- [EXERCISE BRIEF]:
With the pictures excluded, retype the records that follow exactly.

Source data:
┄┄┄┄┄┄┄┄┄┄┄┄┄┄┄┄┄┄┄┄

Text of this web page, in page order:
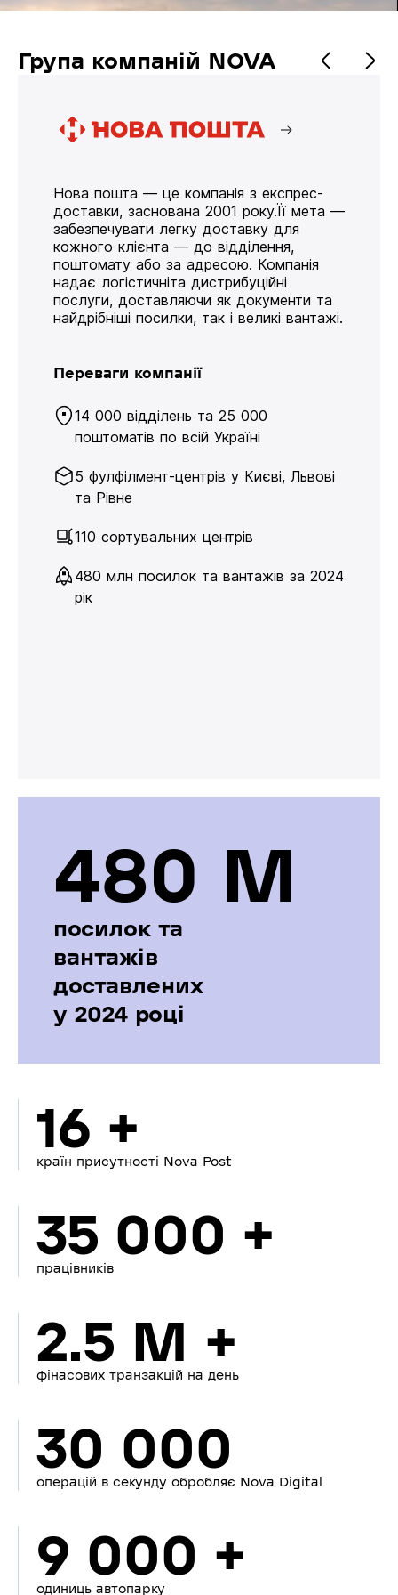
Група компаній NOVA
Нова пошта — це компанія з експрес-
доставки, заснована 2001 року.Її мета —
забезпечувати легку доставку для
кожного клієнта — до відділення,
поштомату або за адресою. Компанія
надає логістичніта дистрибуційні
послуги, доставляючи як документи та
найдрібніші посилки, так і великі вантажі.
Переваги компанії
14 000 відділень та 25 000
поштоматів по всій Україні
5 фулфілмент-центрів у Києві, Львові
та Рівне
110 сортувальних центрів
480 млн посилок та вантажів за 2024
рік
480 М
посилок та
вантажів
доставлених
у 2024 році
16 +
країн присутності Nova Post
35 000 +
працівників
2.5 M +
фінасових транзакцій на день
30 000
операцій в секунду обробляє Nova Digital
9 000 +
одиниць автопарку

┄┄┄┄┄┄┄┄┄┄┄┄┄┄┄┄┄┄┄┄

- [TASK ANSWER]:
Text of this web page, in page order:
Група компаній NOVA
Нова пошта — це компанія з експрес-
доставки, заснована 2001 року.Її мета —
забезпечувати легку доставку для
кожного клієнта — до відділення,
поштомату або за адресою. Компанія
надає логістичніта дистрибуційні
послуги, доставляючи як документи та
найдрібніші посилки, так і великі вантажі.
Переваги компанії
14 000 відділень та 25 000
поштоматів по всій Україні
5 фулфілмент-центрів у Києві, Львові
та Рівне
110 сортувальних центрів
480 млн посилок та вантажів за 2024
рік
480 М
посилок та
вантажів
доставлених
у 2024 році
16 +
країн присутності Nova Post
35 000 +
працівників
2.5 M +
фінасових транзакцій на день
30 000
операцій в секунду обробляє Nova Digital
9 000 +
одиниць автопарку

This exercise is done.